In [None]:
# setup e test librerie
%pip install numpy
%pip install pandas
%pip install matplotlib
%pip install scikit-learn
%matplotlib inline
import numpy as np
import pandas as pd
import matplotlib.pyplot as plt
import sklearn

# Loading Datasets

In [None]:
dailyCalories = pd.read_csv("Fitabase Data 4.12.16-5.12.16/dailyCalories_merged.csv")
dailyIntensities = pd.read_csv("Fitabase Data 4.12.16-5.12.16/dailyIntensities_merged.csv")
dailySteps = pd.read_csv("Fitabase Data 4.12.16-5.12.16/dailySteps_merged.csv")
dailyDistances = pd.read_csv("Fitabase Data 4.12.16-5.12.16/dailyDistances_merged.csv")
dailySleep = pd.read_csv("Fitabase Data 4.12.16-5.12.16/sleepDay_merged.csv")
heartrateSeconds = pd.read_csv("Fitabase Data 4.12.16-5.12.16/heartrate_seconds_merged.csv")
weightLog = pd.read_csv("Fitabase Data 4.12.16-5.12.16/weightLogInfo_merged.csv")

In [None]:
from functools import reduce 

# merge dei dataset
activity_dfs = [dailyCalories, dailyIntensities, dailySteps, dailyDistances]
activity_dfs = [df.assign(Day=pd.to_datetime(df['Day'])) for df in activity_dfs]

dailyActivities = reduce(lambda left,right: pd.merge(left,right,on=['Id', 'Day'], how='outer'), activity_dfs)

# raffinamento dei dati
dailyActivities.set_index(['Id'], inplace=True)
dailyActivities['Day'] = pd.to_datetime(dailyActivities['Day'])
dailyActivities.head(5)

## Data Visualization

In [None]:
dailyActivities.plot.scatter(x='StepTotal', y='Calories')

In [None]:
dailySleep.plot.scatter(x='Day', y='TotalMinutesAsleep')

In [None]:
dailySleep.plot.scatter(x='TotalTimeInBed', y='TotalMinutesAsleep')

### Kcal comsumption prediction

In [None]:
# MSE e R^2 sono incluse in scikit-learn
from sklearn.metrics import mean_squared_error, r2_score

# definisco l'errore relativo
def relative_error(y_true, y_pred):
    return np.mean(np.abs((y_true - y_pred) / y_true))

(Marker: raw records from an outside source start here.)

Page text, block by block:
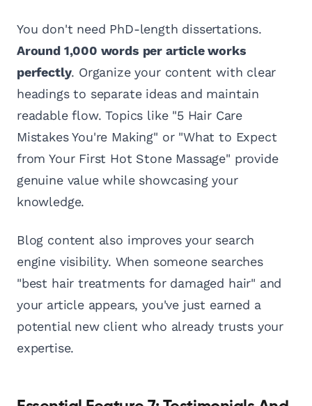
You don't need PhD-length dissertations.
Around 1,000 words per article works
perfectly. Organize your content with clear
headings to separate ideas and maintain
readable flow. Topics like "5 Hair Care
Mistakes You're Making" or "What to Expect
from Your First Hot Stone Massage" provide
genuine value while showcasing your
knowledge.
Blog content also improves your search
engine visibility. When someone searches
"best hair treatments for damaged hair" and
your article appears, you've just earned a
potential new client who already trusts your
expertise.
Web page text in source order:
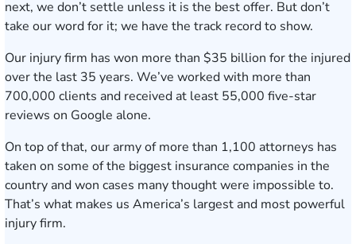
next, we don’t settle unless it is the best offer. But don’t
take our word for it; we have the track record to show.
Our injury firm has won more than $35 billion for the injured
over the last 35 years. We’ve worked with more than
700,000 clients and received at least 55,000 five-star
reviews on Google alone.
On top of that, our army ofmore than 1,100 attorneys has
taken on some of the biggest insurance companies in the
country and won cases many thought were impossible to.
That’s what makes us America’s largest and most powerful
injury firm.
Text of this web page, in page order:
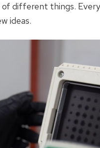
different things.
ideas.
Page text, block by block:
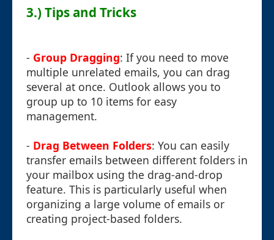
3.) Tips and Tricks
- Group Dragging: If you need to move
multiple unrelated emails, you can drag
several at once. Outlook allows you to
group up to 10 items for easy
management.
- Drag Between Folders: You can easily
transfer emails between different folders in
your mailbox using the drag-and-drop
feature. This is particularly useful when
organizing a large volume of emails or
creating project-based folders.
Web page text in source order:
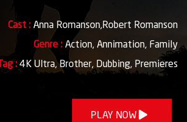
Cast : Anna Romanson,Robert Romanson
Genre : Action, Annimation, Family
Tag : 4K Ultra,Brother, Dubbing, Premieres
PLAY NOW
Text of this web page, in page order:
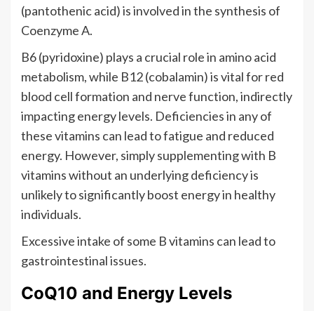
(pantothenic acid) is involved in the synthesis of
Coenzyme A.
B6 (pyridoxine) plays a crucial role in amino acid
metabolism, while B12 (cobalamin) is vital for red
blood cell formation and nerve function, indirectly
impacting energy levels. Deficiencies in any of
these vitamins can lead to fatigue and reduced
energy. However, simply supplementing with B
vitamins without an underlying deficiency is
unlikely to significantly boost energy in healthy
individuals.
Excessive intake of some B vitamins can lead to
gastrointestinal issues.
CoQ10 and Energy Levels

def print_eval(X, y, model):
    preds = model.predict(X)
    mse = mean_squared_error(y, preds)
    re = relative_error(y, preds)
    r2 = r2_score(y, preds)
    print(f"   Mean squared error: {mse:.5}")
    print(f"       Relative error: {re:.5%}")
    print(f"R-squared coefficient: {r2:.5}")

In [None]:
from sklearn.linear_model import LinearRegression
from sklearn.preprocessing import PolynomialFeatures, StandardScaler
from sklearn.pipeline import Pipeline
from sklearn.model_selection import train_test_split

X = dailyActivities.drop(["Day", "Calories", "TrackerDistance", "LoggedActivitiesDistance"], axis=1)
y = dailyActivities["Calories"]

X_train, X_val, y_train, y_val = train_test_split(X, y, test_size=0.2, random_state=42)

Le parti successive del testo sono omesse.